** Opening Data shown block **
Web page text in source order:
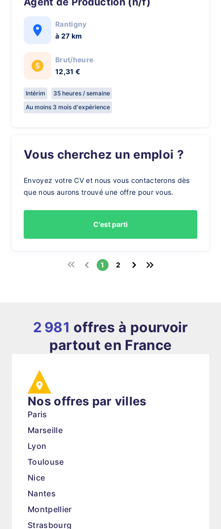
Rantigny
à 27 km
Brut/heure
12,31 €
Intérim
35 heures / semaine
Au moins 3 mois d'expérience
Vous cherchez un emploi ?
Envoyez votre CV et nous vous contacterons dès
que nous aurons trouvé une offre pour vous.
C'est parti
1 2
2 981 offres à pourvoir
partout en France
Nos offres par villes
Paris
Marseille
Lyon
Toulouse
Nice
Nantes
Montpellier
Strasbourg
** Closing Data shown block **
• **Exercise prompt**: Exactly the lines from the line holding "Au moins 3 mois d'expérience" through the close of the listing above make up the answer; include nothing else.

• **Response for this exercise**:
Au moins 3 mois d'expérience
Vous cherchez un emploi ?
Envoyez votre CV et nous vous contacterons dès
que nous aurons trouvé une offre pour vous.
C'est parti
1 2
2 981 offres à pourvoir
partout en France
Nos offres par villes
Paris
Marseille
Lyon
Toulouse
Nice
Nantes
Montpellier
Strasbourg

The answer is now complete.